How robots can take the building industry to the next level
Published on 29.07.2021
Robots get hands-on
Single-task construction robots (STCRs) can be found on sites completing repetitive tasks, such as bricklaying, welding, or concrete laying. Additionally, autonomous driverless trucks are used to transport materials. These types of robotic equipment often use digital logistics-driven control technology equipped with sensors to detect humans and obstacles.
Equipment can also be remotely controlled or programmed. For example, drones are increasingly being automated to complete large-scale, exterior painting projects.
Hand in hand with robots
Like in a factory, construction robots often work in a hybrid environment, meaning side-by-side with human workers. Robotic machinery boosts overall productivity on the site without replacing actual workers. By implementing robotics on-site, workers avoid overexertion and repetitive stress injuries, leading to less employee turnover.
Currently, the industry is even exploring the possibility of literally merging robots and humans – with an exoskeleton. These are rigid or soft wearable robotic elements that extend human strength and capacities. In the future, these elements could even collect and analyze data and use machine learning to detect how to better support the wearer in real-time.
Robots: an extra set of eyes and ears
Urban construction sites require constant monitoring and managing. To help orchestrate hybrid locations where robotic heavy machinery and humans work together, smart robots such as aerial drones or on-the-ground scanners can make a huge difference.
For example, LiDAR (Light Detection and Ranging) equipment can be used to scan and gather information at a worksite. Combined with AI, the equipment can detect problems and suggest the next steps. It can also create real-time 3D models of a site, helping supervisors calculate updates on work rates, productivity, and costs. 3D models will also be essential in helping manage and oversee the various automated machines at work on the site.
An additional and essential aspect of surveillance is the inspection of dangerous environments. Drones are increasingly utilized to carry out fire and safety inspections.

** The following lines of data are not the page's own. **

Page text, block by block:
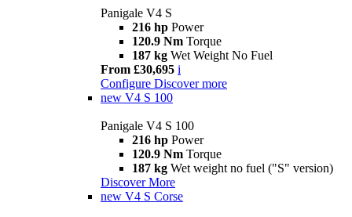
Panigale V4 S
216 hp Power
120.9 Nm Torque
187 kg Wet Weight No Fuel
From £30,695 i
Configure Discover more
new V4 S 100
Panigale V4 S 100
216 hp Power
120.9 Nm Torque
187 kg Wet weight no fuel ("S" version)
Discover More
new V4 S Corse
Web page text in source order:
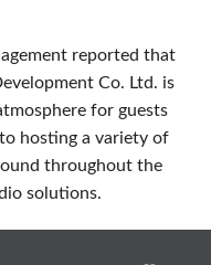
reported that
Co. Ltd. is
for guests
hosting a variety of
throughout the
solutions.
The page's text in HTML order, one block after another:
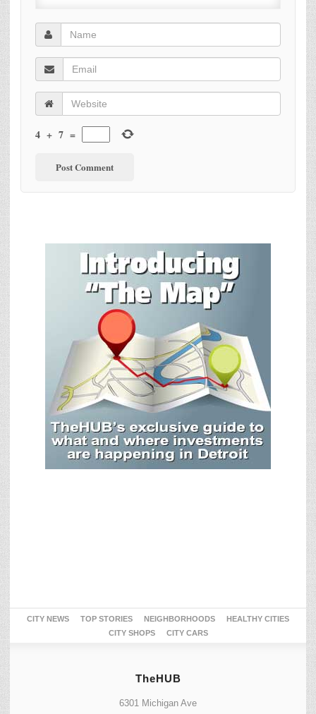
4 + 7 =
CITY NEWS TOP STORIES NEIGHBORHOODS
HEALTHY CITIES
CITY SHOPS
CITY CARS
TheHUB
6301 Michigan Ave
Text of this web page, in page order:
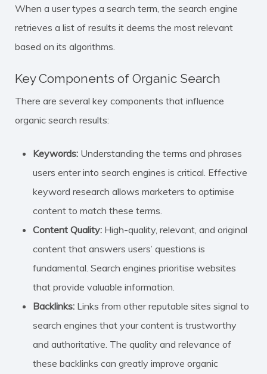
When a user types a search term, the search engine
retrieves a list of results it deems the most relevant
based on its algorithms.
Key Components of Organic Search
There are several key components that influence
organic search results:
Keywords: Understanding the terms and phrases
users enter into search engines is critical. Effective
keyword research allows marketers to optimise
content to match these terms.
Content Quality: High-quality, relevant, and original
content that answers users’ questions is
fundamental. Search engines prioritise websites
that provide valuable information.
Backlinks: Links from other reputable sites signal to
search engines that your content is trustworthy
and authoritative. The quality and relevance of
these backlinks can greatly improve organic
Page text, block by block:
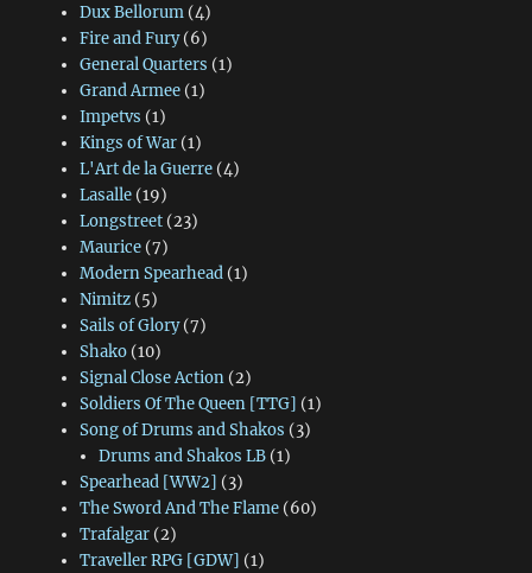
Dux Bellorum(4)
Fire and Fury(6)
General Quarters (1)
Grand Armee(1)
Impetvs (1)
Kings of War(1)
L'Art de la Guerre(4)
Lasalle(19)
Longstreet(23)
Maurice(7)
Modern Spearhead(1)
Nimitz(5)
Sails of Glory(7)
Shako(10)
Signal Close Action(2)
Soldiers Of The Queen [TTG] (1)
Song of Drums and Shakos (3)
Drums and Shakos LB (1)
Spearhead [WW2] (3)
The Sword And The Flame(60)
Trafalgar(2)
Traveller RPG [GDW] (1)
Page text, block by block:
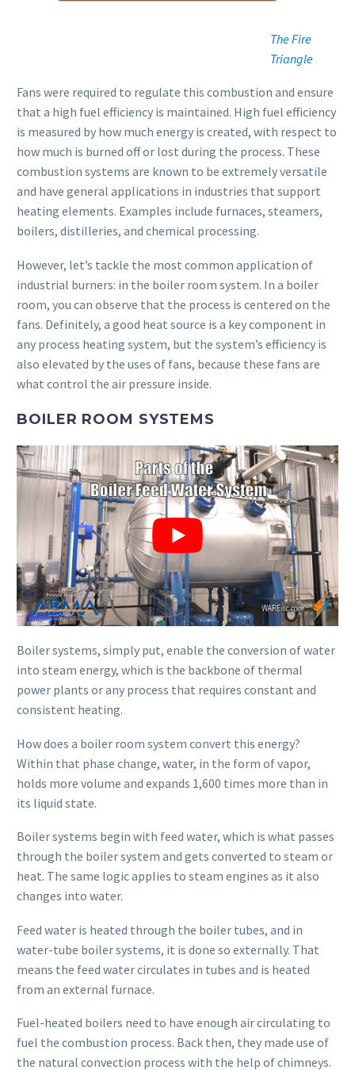
The Fire
Triangle
Fans were required to regulate this combustion and ensure
that a high fuel efficiency is maintained. High fuel efficiency
is measured by how much energy is created, with respect to
how much is burned off or lost during the process. These
combustion systems are known to be extremely versatile
and have general applications in industries that support
heating elements. Examples include furnaces, steamers,
boilers, distilleries, and chemical processing.
However, let’s tackle the most common application of
industrial burners: in the boiler room system. In a boiler
room, you can observe that the process is centered on the
fans. Definitely, a good heat source is a key component in
any process heating system, but the system’s efficiency is
also elevated by the uses of fans, because these fans are
what control the air pressure inside.
BOILER ROOM SYSTEMS
Boiler systems, simply put, enable the conversion of water
into steam energy, which is the backbone of thermal
power plants or any process that requires constant and
consistent heating.
How does a boiler room system convert this energy?
Within that phase change, water, in the form of vapor,
holds more volume and expands 1,600 times more than in
its liquid state.
Boiler systems begin with feed water, which is what passes
through the boiler system and gets converted to steam or
heat. The same logic applies to steam engines as it also
changes into water.
Feed water is heated through the boiler tubes, and in
water-tube boiler systems, it is done so externally. That
means the feed water circulates in tubes and is heated
from an external furnace.
Fuel-heated boilers need to have enough air circulating to
fuel the combustion process. Back then, they made use of
the natural convection process with the help of chimneys.
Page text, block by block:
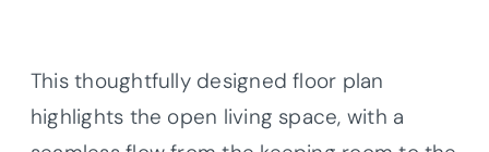
This thoughtfully designed floor plan
highlights the open living space, with a

Robot-made building components
In the future, robots will be responsible for making components or even entire sections of buildings. 3D printing or additive manufacturing is now being employed on- and off-site to create components, but also in repair work or for the reproduction of historic elements when restoring old buildings.
The use of large-scale prefabrication (LSP) approaches is also being explored. Modules, such as for bathrooms or kitchens, will increasingly be made by robots in the future in the factory and then assembled on-site.
Both 3D and pre-fabricated approaches have the added advantage in that they only use the exact amount of material needed for a component or module, cutting down on waste and thus creating a more sustainable building.
Robots forging new paths
The use of robots can also significantly improve services in building maintenance. A TK Elevator pilot project explores the use of driverless vehicles to deliver materials to repair sites. Potentially, a cloud-based system could form a complete logistics network that can save technicians time as well more efficiently manage the distribution of spare parts.
Robots can be trained to “walk” in our footsteps. A “follow-me” smart technology has been developed by Piaggio Fast Forward (PFF) which improves a robot’s ability to sense direction and velocity and allows humans to control the robot via pairing.1 Cargo robots carrying up to 40 pounds of cargo, such as the “Gita”2, could accompany technicians, carrying spare parts and tools and eliminating the need for vehicles.
When this PFFtag technology is paired with GNSS (Global Navigation Satellite System)3 sensors it can be integrated into all types of on-site machines. Testing has already been conducted on the “Spot”4 robot. When fully tested, the technology can be used in construction, building maintenance, and logistics industries, enabling collaborative, intuitive robots that can follow and assist construction workers in a variety of tasks.
Opening the doors to robots
Hospitals, warehouses and supply centers, and hotels are increasingly implementing robots to improve services and customer care. However, for robots to be able to work autonomously, they need to be able to move through a site or building independently – even on elevators or industrial lifts.
TK Elevator has now developed a robotics interface platform that enables robots to use elevators and thus move freely through, and up and down, a building. The interface allows robots to communicate via WiFi or 4G LTE with elevators and make floor selections like a human passenger.
Relying on robots
Until now, the changes in the construction industry have been gradual. However, as the industry sees the rapid changes that come with the adoption of advanced technologies like robots, it will soon be no holds barred. Working with robots, buildings will benefit from the new speed and efficiency that will certainly result in yet another wave of innovation in design and sustainability.